Bei teilweisem Ansprechen auf systemische Steroide wurde eine adjuvante Therapie mit Azathioprin, Cyclophosphamid, Dapson oder Mycophenolatmofetil wirksam zur Behandlung von MMP eingesetzt. Rituximab, intravenöses Immunglobulin oder Infliximab werden eingesetzt, um die Produktion von Autoantikörpern und damit die Entzündung zu reduzieren. Auch die Phototherapie mit Niedrigenergielasern und die Kryotherapie werden eingesetzt. Orale Steroide haben unerwünschte Wirkungen wie die Unterdrückung der Nebennierenfunktion und sollten daher nicht länger als 2 Wochen verabreicht werden.
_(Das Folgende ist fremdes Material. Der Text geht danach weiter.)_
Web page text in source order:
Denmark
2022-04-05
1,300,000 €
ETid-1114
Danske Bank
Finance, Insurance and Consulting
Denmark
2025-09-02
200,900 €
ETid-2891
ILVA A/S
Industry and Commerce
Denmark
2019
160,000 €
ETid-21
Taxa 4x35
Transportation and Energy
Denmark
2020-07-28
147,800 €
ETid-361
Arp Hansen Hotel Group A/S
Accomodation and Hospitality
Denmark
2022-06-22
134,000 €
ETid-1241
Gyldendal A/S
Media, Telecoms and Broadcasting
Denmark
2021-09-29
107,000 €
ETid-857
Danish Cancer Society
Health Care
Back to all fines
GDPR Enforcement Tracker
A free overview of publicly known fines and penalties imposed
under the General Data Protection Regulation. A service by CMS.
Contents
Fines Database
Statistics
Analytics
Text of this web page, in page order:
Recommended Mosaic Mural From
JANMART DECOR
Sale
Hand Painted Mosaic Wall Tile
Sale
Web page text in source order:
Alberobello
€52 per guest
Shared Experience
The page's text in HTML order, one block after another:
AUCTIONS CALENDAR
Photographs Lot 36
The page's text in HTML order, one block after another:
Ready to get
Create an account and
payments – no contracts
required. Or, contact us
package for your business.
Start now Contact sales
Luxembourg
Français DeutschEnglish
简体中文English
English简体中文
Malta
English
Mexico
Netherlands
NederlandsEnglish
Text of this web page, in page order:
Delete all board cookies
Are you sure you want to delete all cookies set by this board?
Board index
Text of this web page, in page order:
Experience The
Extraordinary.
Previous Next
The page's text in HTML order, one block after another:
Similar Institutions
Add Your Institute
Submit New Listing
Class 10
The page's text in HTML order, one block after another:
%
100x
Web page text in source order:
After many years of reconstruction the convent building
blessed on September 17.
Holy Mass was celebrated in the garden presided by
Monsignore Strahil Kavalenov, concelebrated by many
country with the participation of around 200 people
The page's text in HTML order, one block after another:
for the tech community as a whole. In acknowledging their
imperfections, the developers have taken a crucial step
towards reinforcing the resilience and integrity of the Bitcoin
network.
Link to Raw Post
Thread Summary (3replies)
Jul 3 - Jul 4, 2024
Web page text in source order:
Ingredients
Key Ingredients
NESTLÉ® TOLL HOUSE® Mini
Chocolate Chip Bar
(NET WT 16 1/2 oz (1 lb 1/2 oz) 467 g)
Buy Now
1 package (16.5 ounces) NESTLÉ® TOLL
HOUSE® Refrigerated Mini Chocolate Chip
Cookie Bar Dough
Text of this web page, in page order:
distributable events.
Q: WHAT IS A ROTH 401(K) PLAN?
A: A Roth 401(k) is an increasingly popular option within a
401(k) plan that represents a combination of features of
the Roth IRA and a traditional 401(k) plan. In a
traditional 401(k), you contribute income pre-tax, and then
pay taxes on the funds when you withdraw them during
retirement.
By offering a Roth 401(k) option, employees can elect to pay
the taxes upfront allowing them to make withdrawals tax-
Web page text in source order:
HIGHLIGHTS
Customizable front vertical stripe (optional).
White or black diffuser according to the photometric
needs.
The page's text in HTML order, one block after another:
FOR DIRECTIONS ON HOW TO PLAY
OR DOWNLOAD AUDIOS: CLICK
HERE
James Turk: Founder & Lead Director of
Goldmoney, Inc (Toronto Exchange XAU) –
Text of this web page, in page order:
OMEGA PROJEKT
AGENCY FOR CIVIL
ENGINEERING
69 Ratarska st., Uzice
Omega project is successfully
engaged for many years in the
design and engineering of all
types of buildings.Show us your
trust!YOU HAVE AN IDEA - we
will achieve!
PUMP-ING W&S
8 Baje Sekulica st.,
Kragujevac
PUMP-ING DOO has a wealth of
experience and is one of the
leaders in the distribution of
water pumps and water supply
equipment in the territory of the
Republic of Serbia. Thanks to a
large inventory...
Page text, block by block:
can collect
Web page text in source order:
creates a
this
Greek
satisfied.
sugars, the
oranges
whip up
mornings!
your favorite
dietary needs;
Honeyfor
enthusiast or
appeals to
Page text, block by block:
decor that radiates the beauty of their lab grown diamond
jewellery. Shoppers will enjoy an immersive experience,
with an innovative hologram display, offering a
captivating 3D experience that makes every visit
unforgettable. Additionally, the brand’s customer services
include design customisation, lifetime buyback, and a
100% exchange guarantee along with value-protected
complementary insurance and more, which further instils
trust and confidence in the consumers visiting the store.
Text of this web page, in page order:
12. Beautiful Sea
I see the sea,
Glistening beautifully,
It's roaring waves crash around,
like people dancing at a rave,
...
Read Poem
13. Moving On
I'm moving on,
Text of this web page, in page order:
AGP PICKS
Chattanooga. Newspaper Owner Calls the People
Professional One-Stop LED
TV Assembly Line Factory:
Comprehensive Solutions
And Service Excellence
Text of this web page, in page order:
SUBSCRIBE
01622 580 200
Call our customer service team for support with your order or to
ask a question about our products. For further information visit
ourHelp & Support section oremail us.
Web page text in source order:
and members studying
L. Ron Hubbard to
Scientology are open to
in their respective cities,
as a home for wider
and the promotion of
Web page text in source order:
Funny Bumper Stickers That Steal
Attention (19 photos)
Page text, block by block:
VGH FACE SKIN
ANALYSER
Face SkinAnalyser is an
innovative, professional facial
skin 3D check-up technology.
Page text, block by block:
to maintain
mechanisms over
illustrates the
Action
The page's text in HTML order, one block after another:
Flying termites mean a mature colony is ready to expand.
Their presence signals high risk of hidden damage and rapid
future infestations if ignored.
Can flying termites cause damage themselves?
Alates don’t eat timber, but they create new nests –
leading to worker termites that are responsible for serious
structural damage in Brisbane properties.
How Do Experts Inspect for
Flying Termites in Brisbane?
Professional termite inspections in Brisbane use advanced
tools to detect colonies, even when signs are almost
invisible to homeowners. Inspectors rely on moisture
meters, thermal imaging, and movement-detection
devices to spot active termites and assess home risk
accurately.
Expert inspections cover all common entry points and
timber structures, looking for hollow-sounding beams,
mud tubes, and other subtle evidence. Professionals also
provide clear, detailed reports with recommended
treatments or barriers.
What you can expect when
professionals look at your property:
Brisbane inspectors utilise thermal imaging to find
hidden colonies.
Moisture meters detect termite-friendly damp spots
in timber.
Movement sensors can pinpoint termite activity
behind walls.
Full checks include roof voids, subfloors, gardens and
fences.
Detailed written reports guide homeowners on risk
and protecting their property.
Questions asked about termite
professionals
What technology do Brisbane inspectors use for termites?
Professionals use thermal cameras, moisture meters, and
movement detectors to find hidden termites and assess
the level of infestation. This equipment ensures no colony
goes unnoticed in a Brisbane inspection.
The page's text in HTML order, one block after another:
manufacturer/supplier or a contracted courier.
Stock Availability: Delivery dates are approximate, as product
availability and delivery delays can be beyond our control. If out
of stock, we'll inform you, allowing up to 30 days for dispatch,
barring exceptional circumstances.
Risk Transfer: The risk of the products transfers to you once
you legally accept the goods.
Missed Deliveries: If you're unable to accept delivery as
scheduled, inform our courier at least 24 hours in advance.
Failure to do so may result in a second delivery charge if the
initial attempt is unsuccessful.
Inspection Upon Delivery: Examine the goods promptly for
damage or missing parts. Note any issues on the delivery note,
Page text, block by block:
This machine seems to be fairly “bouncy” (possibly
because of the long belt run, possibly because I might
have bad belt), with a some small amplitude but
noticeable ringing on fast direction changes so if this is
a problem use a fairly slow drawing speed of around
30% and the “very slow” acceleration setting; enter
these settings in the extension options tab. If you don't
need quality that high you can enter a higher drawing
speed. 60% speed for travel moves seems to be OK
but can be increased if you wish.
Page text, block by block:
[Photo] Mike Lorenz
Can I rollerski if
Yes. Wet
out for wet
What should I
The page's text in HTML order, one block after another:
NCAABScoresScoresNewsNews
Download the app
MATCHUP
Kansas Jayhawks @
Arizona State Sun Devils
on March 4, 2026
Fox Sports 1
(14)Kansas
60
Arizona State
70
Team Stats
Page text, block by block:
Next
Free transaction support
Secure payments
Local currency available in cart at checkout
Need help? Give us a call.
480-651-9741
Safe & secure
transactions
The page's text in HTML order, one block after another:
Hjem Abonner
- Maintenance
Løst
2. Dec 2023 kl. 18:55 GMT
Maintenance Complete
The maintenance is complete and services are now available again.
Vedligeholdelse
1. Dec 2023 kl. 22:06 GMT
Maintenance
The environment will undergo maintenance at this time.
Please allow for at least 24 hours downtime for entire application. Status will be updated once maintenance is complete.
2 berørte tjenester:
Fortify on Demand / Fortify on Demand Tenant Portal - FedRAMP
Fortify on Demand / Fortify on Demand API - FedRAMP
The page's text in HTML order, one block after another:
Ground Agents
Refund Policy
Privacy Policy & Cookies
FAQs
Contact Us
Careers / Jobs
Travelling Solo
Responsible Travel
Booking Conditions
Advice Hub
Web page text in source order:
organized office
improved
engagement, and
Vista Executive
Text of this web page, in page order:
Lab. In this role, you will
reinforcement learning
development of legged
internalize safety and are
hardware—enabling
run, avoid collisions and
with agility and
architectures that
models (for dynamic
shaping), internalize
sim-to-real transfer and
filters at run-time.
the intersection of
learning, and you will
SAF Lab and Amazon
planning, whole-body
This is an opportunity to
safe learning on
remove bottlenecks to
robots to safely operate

Unerwünschte Wirkungen von topischen Kortikosteroiden wie Candidose und Reaktivierung des Herpes-simplex-Virus können durch eine zusätzliche antimykotische Therapie wie Miconazol-Gel entweder allein oder mit Antiseptika wie Chlorhexidin-Mundspülungen verhindert werden. Unsere Patienten wurden während des gesamten Behandlungszeitraums kontinuierlich auf etwaige Nebenwirkungen der verlängerten Steroidtherapie überwacht. Es traten keine Komplikationen auf, und die biochemischen Routineuntersuchungen, die während der Therapie durchgeführt wurden, waren normal.